Rinat Akhmetov, proprietário de uma empresa de mineração, se tornou o principal investidor do Shakhtar Donetsk ainda nos anos 1990. Desde então, o clube conquistou treze campeonatos ucranianos. O ápice foi o título da Copa da UEFA (atual Liga Europa) em 2009, o único de um time da Ucrânia. No entanto, a atual crise entre o país e a Rússia coloca em risco até a existência do Shakhtar. E se isso acontecer, o seu próprio dono tem uma parcela de culpa.
Mesmo empilhando títulos, a “Laranja mecânica do leste europeu” nunca cativou a Ucrânia, por ser um clube da região leste do país, de maioria russa, e cujo dono tem origens étnicas russas.

Foto: UEFA.
Russos que vivem no leste da Ucrânia se consideram discriminados e buscam a independência ou a anexação do território à Rússia. Desde 2014, o choque de interesses desencadeou uma guerra que já matou 14 mil pessoas. E em meio ao conflito, Akhmetov não ficou isento. O proprietário do Shakhtar é acusado de financiar grupos armados separatistas pró-Rússia na região.
Independentemente do que vai acontecer, a guerra, na qual Akhmetov deu sua colaboração nos últimos anos, já vitimou o Shakhtar.
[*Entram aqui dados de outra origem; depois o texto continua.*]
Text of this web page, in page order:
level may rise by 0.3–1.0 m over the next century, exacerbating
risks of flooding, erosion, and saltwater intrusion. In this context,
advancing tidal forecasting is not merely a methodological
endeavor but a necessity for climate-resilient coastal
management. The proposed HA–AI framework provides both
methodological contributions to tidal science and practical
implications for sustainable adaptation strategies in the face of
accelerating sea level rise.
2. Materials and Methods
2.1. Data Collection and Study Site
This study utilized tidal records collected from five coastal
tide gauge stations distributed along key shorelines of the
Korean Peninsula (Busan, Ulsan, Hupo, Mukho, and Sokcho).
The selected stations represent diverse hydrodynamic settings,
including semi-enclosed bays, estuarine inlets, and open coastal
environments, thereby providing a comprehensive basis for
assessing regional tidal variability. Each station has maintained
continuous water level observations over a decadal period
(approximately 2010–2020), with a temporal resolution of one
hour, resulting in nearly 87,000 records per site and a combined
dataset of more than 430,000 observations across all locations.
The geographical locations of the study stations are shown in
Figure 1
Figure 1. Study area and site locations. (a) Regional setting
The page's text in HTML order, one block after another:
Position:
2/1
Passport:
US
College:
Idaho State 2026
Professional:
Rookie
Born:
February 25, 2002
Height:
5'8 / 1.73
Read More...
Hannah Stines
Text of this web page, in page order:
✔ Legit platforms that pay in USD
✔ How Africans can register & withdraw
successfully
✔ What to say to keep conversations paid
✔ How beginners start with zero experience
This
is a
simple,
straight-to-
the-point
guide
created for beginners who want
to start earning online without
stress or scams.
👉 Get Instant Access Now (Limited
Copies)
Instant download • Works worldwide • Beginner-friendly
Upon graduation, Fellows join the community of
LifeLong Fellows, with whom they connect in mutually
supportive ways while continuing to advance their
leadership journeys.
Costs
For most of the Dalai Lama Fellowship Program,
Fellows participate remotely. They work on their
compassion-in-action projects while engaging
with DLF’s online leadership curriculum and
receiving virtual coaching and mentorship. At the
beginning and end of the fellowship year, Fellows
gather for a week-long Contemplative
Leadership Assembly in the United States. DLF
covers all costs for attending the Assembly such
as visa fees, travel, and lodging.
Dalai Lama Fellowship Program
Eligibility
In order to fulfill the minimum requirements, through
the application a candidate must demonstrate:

Desde 2014, o time não joga mais no seu estádio de 400 milhões de dólares (cerca de 2 bilhões de reais na cotação atual), erguido por Akhmetov em 2009, mas fechado por ter sido danificado por mísseis.

Nesta semana, no mais tenso capítulo do confronto em oito anos, o presidente da Rússia, Vladimir Putin, reconheceu como independente a província ucraniana de Donetsk, justamente a sede original do Shakhtar, como desejava o proprietário do clube.
No entanto, não há indícios de a FIFA, tampouco a UEFA e outros países vão reconhecerem a independência de Donetsk. Há oito anos, uma situação similar aconteceu com a Crimeia, outra região de maioria russa na Ucrânia que se tornou independente e posteriormente se anexou à Rússia em plebiscito.
Os clubes de futebol da Crimeia deixaram de participar dos torneios ucranianos devido à emancipação, mas também não jogam as competições russas por vetos da FIFA e da UEFA, porque as entidades não reconhecem como legal a anexação da região pela Rússia. Primeiro campeão da história do campeonato ucraniano, em 1992, logo após a dissolução da União Soviética, o Tavriya Simferopol deixou de existir na Crimeia.
No caso do Shakhtar, se a região de Donetsk de fato se tornar um país independente, não deve ter o reconhecimento das entidades que comandam o futebol mundial, não podendo criar uma confederação nacional de futebol e tampouco organizar campeonatos para o Shakhtar disputar. Caso Donetsk se anexe à Rússia, a união de territórios tampouco deve ser aceita, não podendo o clube jogar o campeonato russo.
A única alternativa para o Shakhtar, nesse beco sem saída, parece se transformar, em definitivo, em um “clube refugiado”, jogando em uma outra região da Ucrânia, como o clube faz de forma provisória há oito anos, distante da sua torcida historicamente ligada à cultura russa e, portanto, sem identidade. O time já sente os reflexos em campo: se em 2011 chegou às quartas-de-final da Liga dos Campeões, não passou da fase de grupos em 2019, 2020, 2021, e terminou a atual edição do torneio na lanterna da sua chave, com apenas dois pontos.
O tão poderoso do leste europeu no século XXI foi abatido por fogo amigo. Akhmetov atirou no próprio clube.